# Problem:
Using the records that follow, work out how many lines hold the string "lamp" and provide that number only.

# Extracted entries:
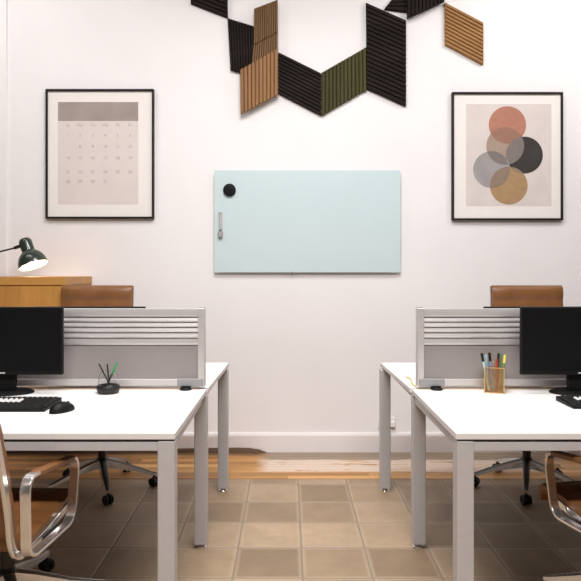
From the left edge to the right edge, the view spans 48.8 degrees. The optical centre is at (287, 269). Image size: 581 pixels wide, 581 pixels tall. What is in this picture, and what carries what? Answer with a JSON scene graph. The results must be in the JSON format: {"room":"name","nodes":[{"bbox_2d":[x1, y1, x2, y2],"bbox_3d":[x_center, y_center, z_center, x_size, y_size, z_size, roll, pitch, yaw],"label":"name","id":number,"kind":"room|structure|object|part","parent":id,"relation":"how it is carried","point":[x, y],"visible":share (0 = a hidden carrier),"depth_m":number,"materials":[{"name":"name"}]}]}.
{"room":"office","nodes":[
{"label":"office","id":0,"kind":"room"},
{"bbox_2d":[6,452,580,478],"bbox_3d":[0.000,1.303,4.190,8.400,0.062,0.580,0,0,0],"label":"wood floor","id":1,"kind":"structure","parent":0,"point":[268,465],"depth_m":4.14,"materials":[{"name":"brown wood"}]},
{"bbox_2d":[7,0,580,432],"bbox_3d":[0.000,-0.546,4.530,8.400,3.760,0.100,0,0,0],"label":"wall","id":2,"kind":"structure","parent":0,"point":[304,352],"depth_m":4.48,"materials":[{"name":"paint"}]},
{"bbox_2d":[0,0,6,275],"bbox_3d":[-2.192,-0.644,4.474,0.455,3.564,0.012,0,0,0],"label":"trim","id":3,"kind":"structure","parent":2,"relation":"attached to","point":[3,3],"depth_m":4.47,"materials":[{"name":"paint"}]},
{"bbox_2d":[0,276,91,306],"bbox_3d":[-1.667,0.288,4.196,0.590,0.491,0.568,0,0,0],"label":"cabinet","id":4,"kind":"object","parent":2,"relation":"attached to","point":[15,291],"visible":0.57,"depth_m":3.94,"materials":[{"name":"brown wood"}]},
{"bbox_2d":[0,237,47,270],"bbox_3d":[-1.798,-0.043,4.151,0.471,0.339,0.187,0,0,0],"label":"desk lamp","id":5,"kind":"object","parent":4,"relation":"on","point":[30,258],"visible":1,"depth_m":4.13,"materials":[{"name":"green metal"}]},
{"bbox_3d":[-1.654,-0.065,4.151,0.183,0.148,0.187,0,0,0],"label":"lamp shade","id":6,"kind":"part","parent":5,"relation":"part of","materials":[{"name":"metal"}]},
{"bbox_3d":[-1.667,0.315,3.947,0.570,0.429,0.016,0,0,0],"label":"cabinet door","id":7,"kind":"part","parent":4,"relation":"part of","materials":[{"name":"brown wood"}]},
{"bbox_2d":[45,89,154,218],"bbox_3d":[-1.310,-0.809,4.464,0.752,0.900,0.032,0,0,0],"label":"calendar","id":8,"kind":"object","parent":2,"relation":"attached to","point":[100,143],"visible":1,"depth_m":4.46,"materials":[{"name":"beige paper"}]},
{"bbox_2d":[6,447,265,452],"bbox_3d":[-2.175,1.255,4.455,4.050,0.034,0.018,0,0,0],"label":"trim","id":9,"kind":"structure","parent":2,"relation":"attached to","point":[179,450],"depth_m":4.45,"materials":[{"name":"brown wood"}]},
{"bbox_2d":[191,0,227,18],"bbox_3d":[-0.548,-1.953,4.466,0.257,0.392,0.028,0,0,0],"label":"wall panel","id":10,"kind":"object","parent":2,"relation":"attached to","point":[218,7],"visible":1,"depth_m":4.45,"materials":[{"name":"grey wood"}]},
{"bbox_2d":[228,18,253,72],"bbox_3d":[-0.301,-1.542,4.466,0.241,0.422,0.028,0,0,0],"label":"wall panel","id":11,"kind":"object","parent":2,"relation":"attached to","point":[241,35],"visible":0.72,"depth_m":4.45,"materials":[{"name":"grey wood"}]},
{"bbox_2d":[240,49,277,113],"bbox_3d":[-0.200,-1.303,4.430,0.262,0.450,0.028,0,0,0],"label":"wall panel","id":12,"kind":"object","parent":2,"relation":"attached to","point":[259,79],"visible":1,"depth_m":4.42,"materials":[{"name":"beige wood"}]},
{"bbox_2d":[252,32,277,62],"bbox_3d":[-0.162,-1.539,4.441,0.181,0.223,0.022,0,0,0],"label":"wall panel","id":13,"kind":"object","parent":2,"relation":"attached to","point":[262,48],"visible":1,"depth_m":4.43,"materials":[{"name":"brown wood"}]},
{"bbox_2d":[254,0,277,44],"bbox_3d":[-0.154,-1.712,4.434,0.166,0.312,0.028,0,0,0],"label":"wall panel","id":14,"kind":"object","parent":2,"relation":"attached to","point":[265,16],"visible":1,"depth_m":4.42,"materials":[{"name":"brown wood"}]},
{"bbox_2d":[278,52,320,115],"bbox_3d":[0.081,-1.297,4.466,0.298,0.444,0.028,0,0,0],"label":"wall panel","id":15,"kind":"object","parent":2,"relation":"attached to","point":[298,83],"visible":1,"depth_m":4.45,"materials":[{"name":"grey wood"}]},
{"bbox_2d":[214,170,399,272],"bbox_3d":[0.134,-0.335,4.463,1.293,0.716,0.033,0,0,0],"label":"board","id":16,"kind":"object","parent":2,"relation":"attached to","point":[291,221],"visible":1,"depth_m":4.45,"materials":[{"name":"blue glass"}]},
{"bbox_2d":[218,212,222,236],"bbox_3d":[-0.468,-0.314,4.433,0.035,0.174,0.035,0,0,0],"label":"holder","id":17,"kind":"object","parent":16,"relation":"attached to","point":[220,233],"visible":1,"depth_m":4.43,"materials":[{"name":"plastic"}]},
{"bbox_2d":[223,184,235,195],"bbox_3d":[-0.406,-0.555,4.439,0.088,0.088,0.022,0,0,0],"label":"magnet","id":18,"kind":"object","parent":16,"relation":"attached to","point":[229,189],"visible":1,"depth_m":4.43},
{"bbox_2d":[321,48,366,115],"bbox_3d":[0.391,-1.313,4.466,0.316,0.476,0.028,0,0,0],"label":"wall panel","id":19,"kind":"object","parent":2,"relation":"attached to","point":[342,82],"visible":1,"depth_m":4.45,"materials":[{"name":"green wood"}]},
{"bbox_2d":[177,433,580,451],"bbox_3d":[0.000,1.205,4.472,8.400,0.134,0.016,0,0,0],"label":"baseboard","id":20,"kind":"structure","parent":2,"relation":"attached to","point":[267,442],"depth_m":4.46,"materials":[{"name":"paint"}]},
{"bbox_2d":[366,3,405,106],"bbox_3d":[0.682,-1.502,4.462,0.277,0.722,0.028,0,0,0],"label":"wall panel","id":21,"kind":"object","parent":2,"relation":"attached to","point":[385,31],"visible":1,"depth_m":4.45,"materials":[{"name":"grey wood"}]},
{"bbox_2d":[378,417,395,428],"bbox_3d":[0.690,1.071,4.463,0.124,0.080,0.034,0,0,0],"label":"wall outlet","id":22,"kind":"object","parent":2,"relation":"attached to","point":[393,419],"visible":0.44,"depth_m":4.47,"materials":[{"name":"white plastic"}]},
{"bbox_2d":[384,0,406,12],"bbox_3d":[0.823,-1.914,4.466,0.302,0.235,0.028,0,0,0],"label":"wall panel","id":23,"kind":"object","parent":2,"relation":"attached to","point":[400,6],"visible":0.88,"depth_m":4.45,"materials":[{"name":"grey wood"}]},
{"bbox_2d":[407,0,443,18],"bbox_3d":[0.955,-1.952,4.436,0.258,0.422,0.028,0,0,0],"label":"wall panel","id":24,"kind":"object","parent":2,"relation":"attached to","point":[414,7],"visible":1,"depth_m":4.42,"materials":[{"name":"grey wood"}]},
{"bbox_2d":[444,3,482,64],"bbox_3d":[1.226,-1.648,4.466,0.266,0.436,0.028,0,0,0],"label":"wall panel","id":25,"kind":"object","parent":2,"relation":"attached to","point":[463,33],"visible":1,"depth_m":4.45,"materials":[{"name":"brown wood"}]},
{"bbox_2d":[451,92,562,219],"bbox_3d":[1.527,-0.793,4.464,0.771,0.890,0.032,0,0,0],"label":"framed print","id":26,"kind":"object","parent":2,"relation":"attached to","point":[507,147],"visible":1,"depth_m":4.46,"materials":[{"name":"white paper"}]},
{"bbox_2d":[11,479,580,580],"bbox_3d":[0.000,1.304,0.200,8.400,0.060,7.400,0,0,0],"label":"floor","id":27,"kind":"structure","parent":0,"point":[259,529],"depth_m":3.07,"materials":[{"name":"tile"}]},
{"bbox_2d":[0,424,109,580],"bbox_3d":[-1.041,0.717,2.212,0.729,1.113,1.062,0,0,3],"label":"office chair","id":28,"kind":"object","parent":27,"relation":"on","point":[29,516],"visible":1,"depth_m":2.17,"materials":[{"name":"brown leather"}]},
{"bbox_3d":[-1.038,0.482,1.823,0.430,0.644,0.246,0,0,2],"label":"backrest","id":29,"kind":"part","parent":28,"relation":"part of","materials":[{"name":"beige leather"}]},
{"bbox_3d":[-0.928,1.156,2.202,0.052,0.104,0.346,0,0,-34],"label":"leg","id":30,"kind":"part","parent":28,"relation":"part of","materials":[{"name":"metal"}]},
{"bbox_3d":[-1.027,1.156,2.551,0.052,0.104,0.346,0,0,2],"label":"leg","id":31,"kind":"part","parent":28,"relation":"part of","materials":[{"name":"metal"}]},
{"bbox_3d":[-0.817,0.529,2.012,0.013,0.726,0.683,0,0,3],"label":"rail","id":32,"kind":"part","parent":28,"relation":"part of","materials":[{"name":"metal"}]},
{"bbox_3d":[-1.022,0.847,2.188,0.430,0.088,0.530,0,0,2],"label":"seat","id":33,"kind":"part","parent":28,"relation":"part of","materials":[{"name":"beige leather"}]},
{"bbox_3d":[-0.778,0.757,2.111,0.032,0.269,0.404,0,0,3],"label":"armrest","id":34,"kind":"part","parent":28,"relation":"part of","materials":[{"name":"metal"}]},
{"bbox_3d":[-0.851,1.156,2.413,0.346,0.104,0.052,0,0,-16],"label":"leg","id":35,"kind":"part","parent":28,"relation":"part of","materials":[{"name":"metal"}]},
{"bbox_2d":[48,285,157,505],"bbox_3d":[-1.097,0.684,3.709,0.676,1.180,0.736,0,0,0],"label":"office chair","id":36,"kind":"object","parent":27,"relation":"on","point":[71,295],"visible":0.23,"depth_m":3.89,"materials":[{"name":"brown leather"}]},
{"bbox_3d":[-1.217,1.156,3.648,0.296,0.104,0.052,0,0,-40],"label":"leg","id":37,"kind":"part","parent":36,"relation":"part of","materials":[{"name":"metal"}]},
{"bbox_3d":[-1.231,1.156,3.843,0.296,0.104,0.052,0,0,32],"label":"leg","id":38,"kind":"part","parent":36,"relation":"part of","materials":[{"name":"metal"}]},
{"bbox_3d":[-1.170,0.439,3.900,0.430,0.691,0.103,0,0,0],"label":"backrest","id":39,"kind":"part","parent":36,"relation":"part of","materials":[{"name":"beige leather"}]},
{"bbox_3d":[-1.028,1.156,3.601,0.052,0.104,0.296,0,0,-22],"label":"leg","id":40,"kind":"part","parent":36,"relation":"part of","materials":[{"name":"metal"}]},
{"bbox_3d":[-1.050,1.156,3.916,0.052,0.104,0.296,0,0,14],"label":"leg","id":41,"kind":"part","parent":36,"relation":"part of","materials":[{"name":"metal"}]},
{"bbox_3d":[-0.924,1.156,3.767,0.296,0.104,0.052,0,0,-4],"label":"leg","id":42,"kind":"part","parent":36,"relation":"part of","materials":[{"name":"metal"}]},
{"bbox_3d":[-0.957,0.483,3.699,0.013,0.778,0.534,0,0,0],"label":"rail","id":43,"kind":"part","parent":36,"relation":"part of","materials":[{"name":"metal"}]},
{"bbox_2d":[0,363,228,580],"bbox_3d":[-1.133,0.909,2.950,1.578,0.731,1.629,0,0,0],"label":"desk","id":44,"kind":"object","parent":27,"relation":"on","point":[134,418],"visible":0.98,"depth_m":2.36,"materials":[{"name":"white laminate"}]},
{"bbox_2d":[0,397,61,411],"bbox_3d":[-1.152,0.531,2.545,0.440,0.025,0.190,0,0,0],"label":"keyboard","id":45,"kind":"object","parent":44,"relation":"on","point":[7,404],"visible":0.98,"depth_m":2.52,"materials":[{"name":"black plastic"}]},
{"bbox_2d":[0,307,63,396],"bbox_3d":[-1.255,0.353,2.835,0.536,0.382,0.169,0,0,0],"label":"computer monitor","id":46,"kind":"object","parent":44,"relation":"on","point":[31,338],"visible":1,"depth_m":2.80,"materials":[{"name":"black plastic"}]},
{"bbox_2d":[49,401,74,413],"bbox_3d":[-0.870,0.525,2.465,0.068,0.039,0.116,0,0,25],"label":"computer mouse","id":47,"kind":"object","parent":44,"relation":"on","point":[60,407],"visible":1,"depth_m":2.43,"materials":[{"name":"black plastic"}]},
{"bbox_3d":[-1.147,0.591,2.157,1.490,0.031,0.030,0,0,0],"label":"frame rail","id":48,"kind":"part","parent":44,"relation":"part of","materials":[{"name":"silver metal"}]},
{"bbox_2d":[36,306,145,307],"bbox_3d":[-0.960,0.361,3.085,0.536,0.366,0.169,0,0,0],"label":"computer monitor","id":49,"kind":"object","parent":44,"relation":"on","point":[36,306],"visible":0.04,"depth_m":3.11,"materials":[{"name":"black plastic"}]},
{"bbox_2d":[96,370,119,394],"bbox_3d":[-0.795,0.496,2.830,0.101,0.096,0.101,0,0,0],"label":"pen holder","id":50,"kind":"object","parent":44,"relation":"on","point":[108,383],"visible":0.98,"depth_m":2.79,"materials":[{"name":"black plastic"}]},
{"bbox_3d":[-0.795,0.492,2.830,0.091,0.087,0.091,0,0,0],"label":"glass","id":51,"kind":"part","parent":50,"relation":"part of","materials":[{"name":"white"}]},
{"bbox_3d":[-0.408,0.912,2.169,0.058,0.683,0.058,0,0,0],"label":"leg","id":52,"kind":"part","parent":44,"relation":"part of","materials":[{"name":"silver metal"}]},
{"bbox_3d":[-0.408,0.591,2.548,0.040,0.031,0.704,0,0,0],"label":"frame rail","id":53,"kind":"part","parent":44,"relation":"part of","materials":[{"name":"silver metal"}]},
{"bbox_3d":[-0.399,0.912,2.945,0.058,0.683,0.058,0,0,0],"label":"leg","id":54,"kind":"part","parent":44,"relation":"part of","materials":[{"name":"silver metal"}]},
{"bbox_3d":[-0.373,0.912,3.695,0.058,0.683,0.058,0,0,0],"label":"leg","id":55,"kind":"part","parent":44,"relation":"part of","materials":[{"name":"silver metal"}]},
{"bbox_2d":[17,307,566,390],"bbox_3d":[0.105,0.357,2.920,3.970,0.373,0.085,0,0,0],"label":"divider","id":56,"kind":"object","parent":44,"relation":"on","point":[149,346],"depth_m":2.92,"materials":[{"name":"metal"}]},
{"bbox_3d":[-1.146,0.514,2.940,1.468,0.031,0.034,0,0,0],"label":"rail","id":57,"kind":"part","parent":56,"relation":"part of","materials":[{"name":"metal"}]},
{"bbox_3d":[-1.146,0.422,2.940,1.468,0.154,0.020,0,0,0],"label":"panel","id":58,"kind":"part","parent":56,"relation":"part of","materials":[{"name":"grey fabric"}]},
{"bbox_3d":[-0.396,0.353,2.940,0.032,0.358,0.040,0,0,0],"label":"post","id":59,"kind":"part","parent":56,"relation":"part of","materials":[{"name":"metal"}]},
{"bbox_3d":[0.606,0.353,2.940,0.032,0.358,0.040,0,0,0],"label":"post","id":60,"kind":"part","parent":56,"relation":"part of","materials":[{"name":"metal"}]},
{"bbox_3d":[1.356,0.422,2.940,1.468,0.154,0.020,0,0,0],"label":"panel","id":61,"kind":"part","parent":56,"relation":"part of","materials":[{"name":"grey fabric"}]},
{"bbox_3d":[1.356,0.514,2.940,1.468,0.031,0.034,0,0,0],"label":"rail","id":62,"kind":"part","parent":56,"relation":"part of","materials":[{"name":"metal"}]},
{"bbox_2d":[379,363,580,580],"bbox_3d":[1.323,0.909,2.950,1.586,0.731,1.629,0,0,0],"label":"desk","id":63,"kind":"object","parent":27,"relation":"on","point":[523,418],"visible":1,"depth_m":2.44,"materials":[{"name":"white laminate"}]},
{"bbox_3d":[0.559,0.912,3.695,0.058,0.683,0.058,0,0,0],"label":"leg","id":64,"kind":"part","parent":63,"relation":"part of","materials":[{"name":"silver metal"}]},
{"bbox_3d":[0.600,0.912,2.945,0.058,0.683,0.058,0,0,0],"label":"leg","id":65,"kind":"part","parent":63,"relation":"part of","materials":[{"name":"silver metal"}]},
{"bbox_3d":[0.594,0.591,2.548,0.040,0.031,0.704,0,0,0],"label":"frame rail","id":66,"kind":"part","parent":63,"relation":"part of","materials":[{"name":"silver metal"}]},
{"bbox_3d":[0.594,0.912,2.169,0.058,0.683,0.058,0,0,0],"label":"leg","id":67,"kind":"part","parent":63,"relation":"part of","materials":[{"name":"silver metal"}]},
{"bbox_2d":[484,365,504,393],"bbox_3d":[0.922,0.487,2.860,0.088,0.114,0.088,0,0,18],"label":"pen cup","id":68,"kind":"object","parent":63,"relation":"on","point":[500,390],"visible":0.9,"depth_m":2.82,"materials":[{"name":"gold metal"}]},
{"bbox_2d":[480,353,488,390],"bbox_3d":[0.875,0.454,2.840,0.042,0.172,0.012,0,0,0],"label":"pen","id":69,"kind":"object","parent":68,"relation":"in","point":[481,354],"visible":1,"depth_m":2.83,"materials":[{"name":"plastic"}]},
{"bbox_2d":[485,354,488,380],"bbox_3d":[0.898,0.460,2.880,0.019,0.160,0.009,0,0,0],"label":"pen","id":70,"kind":"object","parent":68,"relation":"in","point":[486,357],"visible":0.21,"depth_m":2.88,"materials":[{"name":"plastic"}]},
{"bbox_2d":[488,352,493,391],"bbox_3d":[0.902,0.453,2.840,0.027,0.174,0.013,0,0,0],"label":"pen","id":71,"kind":"object","parent":68,"relation":"in","point":[489,353],"visible":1,"depth_m":2.83,"materials":[{"name":"blue plastic"}]},
{"bbox_3d":[0.922,0.542,2.860,0.086,0.004,0.086,0,0,18],"label":"plate","id":72,"kind":"part","parent":68,"relation":"part of","materials":[{"name":"gold metal"}]},
{"bbox_2d":[496,359,497,390],"bbox_3d":[0.928,0.467,2.840,0.010,0.145,0.010,0,0,0],"label":"pen","id":73,"kind":"object","parent":68,"relation":"in","point":[496,359],"visible":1,"depth_m":2.84,"materials":[{"name":"red plastic"}]},
{"bbox_2d":[497,353,499,373],"bbox_3d":[0.937,0.455,2.860,0.018,0.170,0.010,0,0,0],"label":"pen","id":74,"kind":"object","parent":68,"relation":"in","point":[498,354],"visible":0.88,"depth_m":2.86,"materials":[{"name":"plastic"}]},
{"bbox_2d":[498,353,501,381],"bbox_3d":[0.950,0.457,2.880,0.030,0.164,0.009,0,0,0],"label":"pen","id":75,"kind":"object","parent":68,"relation":"in","point":[500,360],"visible":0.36,"depth_m":2.88,"materials":[{"name":"green plastic"}]},
{"bbox_2d":[502,355,505,387],"bbox_3d":[0.955,0.458,2.840,0.026,0.163,0.012,0,0,0],"label":"pen","id":76,"kind":"object","parent":68,"relation":"in","point":[504,356],"visible":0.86,"depth_m":2.83,"materials":[{"name":"yellow plastic"}]},
{"bbox_3d":[1.341,0.591,2.157,1.490,0.031,0.030,0,0,0],"label":"frame rail","id":77,"kind":"part","parent":63,"relation":"part of","materials":[{"name":"silver metal"}]},
{"bbox_2d":[483,306,580,307],"bbox_3d":[1.219,0.361,3.085,0.536,0.366,0.169,0,0,0],"label":"computer monitor","id":78,"kind":"object","parent":63,"relation":"on","point":[484,306],"visible":0.02,"depth_m":3.11,"materials":[{"name":"black plastic"}]},
{"bbox_2d":[520,307,580,395],"bbox_3d":[1.288,0.353,2.835,0.536,0.382,0.169,0,0,0],"label":"computer monitor","id":79,"kind":"object","parent":63,"relation":"on","point":[550,337],"visible":1,"depth_m":2.80,"materials":[{"name":"black plastic"}]},
{"bbox_2d":[556,395,580,408],"bbox_3d":[1.335,0.531,2.585,0.440,0.025,0.165,0,0,0],"label":"keyboard","id":80,"kind":"object","parent":63,"relation":"on","point":[572,401],"visible":1,"depth_m":2.59,"materials":[{"name":"black plastic"}]},
{"bbox_2d":[474,285,574,504],"bbox_3d":[1.399,0.684,3.710,0.662,1.180,0.736,0,0,0],"label":"office chair","id":81,"kind":"object","parent":27,"relation":"on","point":[499,295],"visible":0.25,"depth_m":3.89,"materials":[{"name":"brown leather"}]},
{"bbox_3d":[1.252,0.483,3.699,0.013,0.778,0.534,0,0,0],"label":"rail","id":82,"kind":"part","parent":81,"relation":"part of","materials":[{"name":"metal"}]},
{"bbox_3d":[1.235,1.156,3.757,0.298,0.104,0.054,0,0,0],"label":"leg","id":83,"kind":"part","parent":81,"relation":"part of","materials":[{"name":"metal"}]},
{"bbox_3d":[1.357,1.156,3.915,0.052,0.104,0.296,0,0,-15],"label":"leg","id":84,"kind":"part","parent":81,"relation":"part of","materials":[{"name":"metal"}]},
{"bbox_3d":[1.341,1.156,3.600,0.052,0.104,0.296,0,0,21],"label":"leg","id":85,"kind":"part","parent":81,"relation":"part of","materials":[{"name":"metal"}]},
{"bbox_3d":[1.465,0.439,3.900,0.430,0.691,0.103,0,0,0],"label":"backrest","id":86,"kind":"part","parent":81,"relation":"part of","materials":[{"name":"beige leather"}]},
{"bbox_3d":[1.539,1.156,3.845,0.296,0.104,0.052,0,0,-33],"label":"leg","id":87,"kind":"part","parent":81,"relation":"part of","materials":[{"name":"metal"}]},
{"bbox_3d":[1.529,1.156,3.651,0.296,0.104,0.052,0,0,39],"label":"leg","id":88,"kind":"part","parent":81,"relation":"part of","materials":[{"name":"metal"}]},
{"bbox_2d":[538,451,580,580],"bbox_3d":[1.329,0.712,2.239,0.743,1.123,0.957,0,0,-10],"label":"office chair","id":89,"kind":"object","parent":27,"relation":"on","point":[565,496],"visible":0.99,"depth_m":2.31,"materials":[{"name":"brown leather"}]},
{"bbox_3d":[1.219,0.837,2.250,0.430,0.088,0.530,0,0,-10],"label":"seat","id":90,"kind":"part","parent":89,"relation":"part of","materials":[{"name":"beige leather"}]},
{"bbox_3d":[1.148,1.156,2.441,0.326,0.104,0.052,0,0,23],"label":"leg","id":91,"kind":"part","parent":89,"relation":"part of","materials":[{"name":"metal"}]},
{"bbox_3d":[0.987,0.747,2.142,0.032,0.269,0.404,0,0,-10],"label":"armrest","id":92,"kind":"part","parent":89,"relation":"part of","materials":[{"name":"metal"}]},
{"bbox_3d":[1.038,0.519,2.049,0.013,0.726,0.683,0,0,-10],"label":"rail","id":93,"kind":"part","parent":89,"relation":"part of","materials":[{"name":"metal"}]}
]}

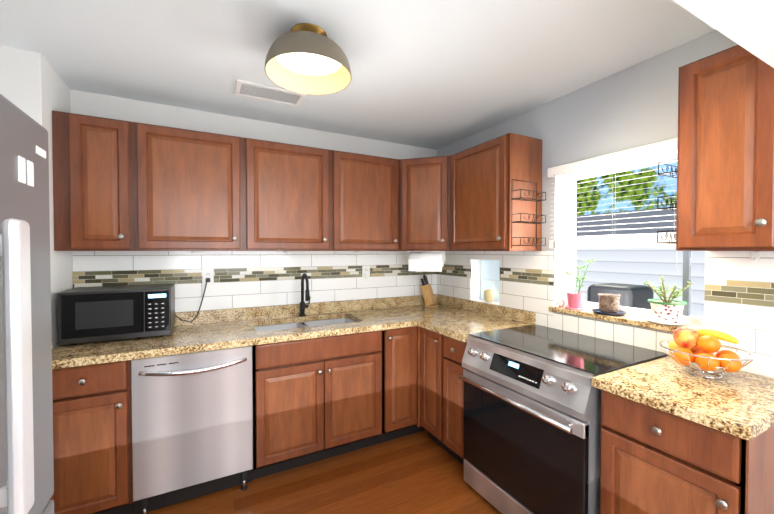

# Exercise solution:
2